## WHAT IS EXPECTED
Go through the entries below. Copy each line in which "strong" appears.

SUPPLIED INFORMATION Start Marker

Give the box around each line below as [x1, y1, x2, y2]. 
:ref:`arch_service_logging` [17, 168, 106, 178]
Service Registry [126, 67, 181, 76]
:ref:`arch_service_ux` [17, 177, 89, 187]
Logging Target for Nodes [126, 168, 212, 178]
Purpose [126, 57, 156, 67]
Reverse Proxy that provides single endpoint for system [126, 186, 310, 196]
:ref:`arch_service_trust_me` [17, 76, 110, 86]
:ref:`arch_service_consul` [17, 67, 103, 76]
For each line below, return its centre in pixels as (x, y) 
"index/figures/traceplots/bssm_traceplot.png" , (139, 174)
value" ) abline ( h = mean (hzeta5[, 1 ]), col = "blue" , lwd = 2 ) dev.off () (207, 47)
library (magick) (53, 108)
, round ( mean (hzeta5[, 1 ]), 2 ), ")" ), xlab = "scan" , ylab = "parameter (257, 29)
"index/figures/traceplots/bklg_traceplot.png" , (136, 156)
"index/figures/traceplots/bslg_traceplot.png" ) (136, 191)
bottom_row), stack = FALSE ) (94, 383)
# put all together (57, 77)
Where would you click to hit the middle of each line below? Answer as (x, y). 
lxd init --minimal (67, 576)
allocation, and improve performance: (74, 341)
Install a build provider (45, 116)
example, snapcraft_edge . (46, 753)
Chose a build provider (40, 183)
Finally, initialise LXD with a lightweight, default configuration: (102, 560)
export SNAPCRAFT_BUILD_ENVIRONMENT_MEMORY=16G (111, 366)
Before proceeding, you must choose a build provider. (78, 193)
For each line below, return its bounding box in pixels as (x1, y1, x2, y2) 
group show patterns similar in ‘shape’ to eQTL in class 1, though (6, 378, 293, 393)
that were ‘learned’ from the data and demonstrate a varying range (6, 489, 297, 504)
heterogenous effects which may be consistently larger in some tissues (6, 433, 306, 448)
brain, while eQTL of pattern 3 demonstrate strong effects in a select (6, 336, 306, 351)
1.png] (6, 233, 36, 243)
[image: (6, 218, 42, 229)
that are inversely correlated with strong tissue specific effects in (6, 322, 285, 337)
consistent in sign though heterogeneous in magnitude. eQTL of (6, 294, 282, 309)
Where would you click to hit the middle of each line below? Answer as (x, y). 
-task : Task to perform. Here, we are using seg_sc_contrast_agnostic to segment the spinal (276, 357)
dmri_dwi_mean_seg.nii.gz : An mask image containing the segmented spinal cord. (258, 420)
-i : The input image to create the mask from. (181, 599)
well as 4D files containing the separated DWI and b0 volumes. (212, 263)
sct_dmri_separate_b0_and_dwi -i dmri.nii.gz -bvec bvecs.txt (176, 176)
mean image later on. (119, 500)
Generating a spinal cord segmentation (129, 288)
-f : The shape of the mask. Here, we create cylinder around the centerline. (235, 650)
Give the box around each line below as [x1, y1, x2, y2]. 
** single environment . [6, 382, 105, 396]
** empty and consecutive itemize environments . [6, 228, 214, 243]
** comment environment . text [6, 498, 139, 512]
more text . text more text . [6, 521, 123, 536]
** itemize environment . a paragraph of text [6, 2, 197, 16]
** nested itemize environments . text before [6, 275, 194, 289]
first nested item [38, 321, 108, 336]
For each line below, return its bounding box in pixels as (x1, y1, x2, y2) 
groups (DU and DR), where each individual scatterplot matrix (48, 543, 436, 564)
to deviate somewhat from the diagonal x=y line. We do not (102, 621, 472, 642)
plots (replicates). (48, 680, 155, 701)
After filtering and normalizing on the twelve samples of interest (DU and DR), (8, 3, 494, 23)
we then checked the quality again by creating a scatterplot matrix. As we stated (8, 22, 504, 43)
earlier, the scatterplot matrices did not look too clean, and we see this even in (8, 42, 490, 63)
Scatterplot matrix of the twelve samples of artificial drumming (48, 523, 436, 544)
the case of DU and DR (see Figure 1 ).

SUPPLIED INFORMATION End Marker

## WORKED SOLUTION
brain, while eQTL of pattern 3 demonstrate strong effects in a select (6, 336, 306, 351)
that are inversely correlated with strong tissue specific effects in (6, 322, 285, 337)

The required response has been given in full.